Get ready for groundbreaking discoveries! A new study led by a team of international researchers from UCL suggests that observations of gravitational waves from merging black holes could unlock the secrets of dark matter.
Prepare to have your mind blown! This study, presented at the 2023 National Astronomy Meeting in Cardiff and now published in the journal Physical Review D, used computer simulations to explore the production of gravitational wave signals in simulated universes with different types of dark matter.
What did they find? Well, they discovered that by counting the number of black-hole merging events detected by the next generation of observatories, we can gain insights into whether or not dark matter interacts with other particles. This could help us finally unravel the mystery of what dark matter is made of.
Dark matter has always been a puzzle for cosmologists.

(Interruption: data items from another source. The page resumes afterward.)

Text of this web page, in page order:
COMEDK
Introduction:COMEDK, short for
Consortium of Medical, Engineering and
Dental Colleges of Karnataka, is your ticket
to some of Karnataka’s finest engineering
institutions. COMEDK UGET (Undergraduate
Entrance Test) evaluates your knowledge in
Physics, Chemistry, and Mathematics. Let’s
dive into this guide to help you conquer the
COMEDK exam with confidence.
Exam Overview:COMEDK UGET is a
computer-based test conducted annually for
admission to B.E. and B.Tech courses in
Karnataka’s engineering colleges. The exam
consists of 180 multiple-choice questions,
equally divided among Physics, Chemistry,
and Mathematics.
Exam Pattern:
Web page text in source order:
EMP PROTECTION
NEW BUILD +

Despite overwhelming evidence that it constitutes a whopping 85% of all matter in the universe, we still don’t fully understand its nature. Does it collide with other particles like atoms or neutrinos? Or does it simply pass through them without any interaction?

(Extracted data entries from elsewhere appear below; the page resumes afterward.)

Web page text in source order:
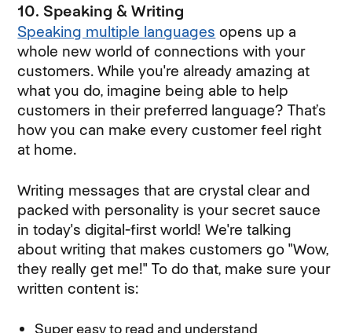
10. Speaking & Writing
Speaking multiple languages opens up a
whole new world of connections with your
customers. While you're already amazing at
what you do, imagine being able to help
customers in their preferred language? That’s
how you can make every customer feel right
at home.
Writing messages that are crystal clear and
packed with personality is your secret sauce
in today's digital-first world! We're talking
about writing that makes customers go "Wow,
they really get me!" To do that, make sure your
written content is:
Super easy to read and understand

One way to investigate this is by studying how galaxies form in dense clouds of dark matter known as haloes. If dark matter collides with neutrinos, it disrupts the dark matter structure, resulting in fewer galaxies being formed.
However, there’s a catch. The missing galaxies are incredibly small and distant, making it incredibly challenging to observe them even with the most advanced telescopes available.

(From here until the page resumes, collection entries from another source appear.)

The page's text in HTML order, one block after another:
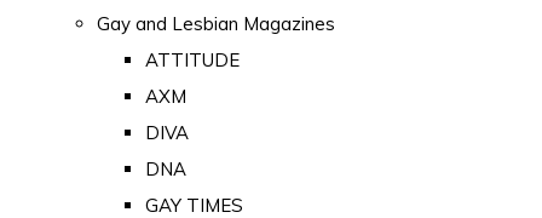
Gay and Lesbian Magazines
ATTITUDE
AXM
DIVA
DNA
GAY TIMES

But fear not! The authors of this study have come up with a brilliant solution. Instead of directly targeting the missing galaxies, they propose using gravitational waves as an indirect measure of their abundance. Their simulations demonstrate that in models where dark matter collides with other particles, there are significantly fewer black-hole mergers in the distant universe.
Although this effect is currently too minuscule to be detected by current gravitational wave experiments, it will be a primary focus for the next generation of observatories that are currently in the works.
The authors are optimistic that their innovative approach will inspire new ideas for utilizing gravitational wave data to explore the vast structure of the universe and shed light on the enigmatic nature of dark matter.
Dr. Alex Jenkins (UCL Physics & Astronomy), one of the lead authors of the study, expressed his excitement, stating, “Gravitational waves are a powerful new tool for observing the distant universe. The next generation of observatories will detect hundreds of thousands of black-hole mergers every year, giving us unprecedented insights into the structure and evolution of the cosmos.”
Co-author Dr. Sownak Bose of Durham University added, “Dark matter remains one of the enduring mysteries in our understanding of the universe. That’s why it’s crucial to continue identifying new ways to explore different models of dark matter. By combining existing and new probes, gravitational-wave astronomy offers a pathway to better comprehend not only dark matter but also the formation and evolution of galaxies as a whole.”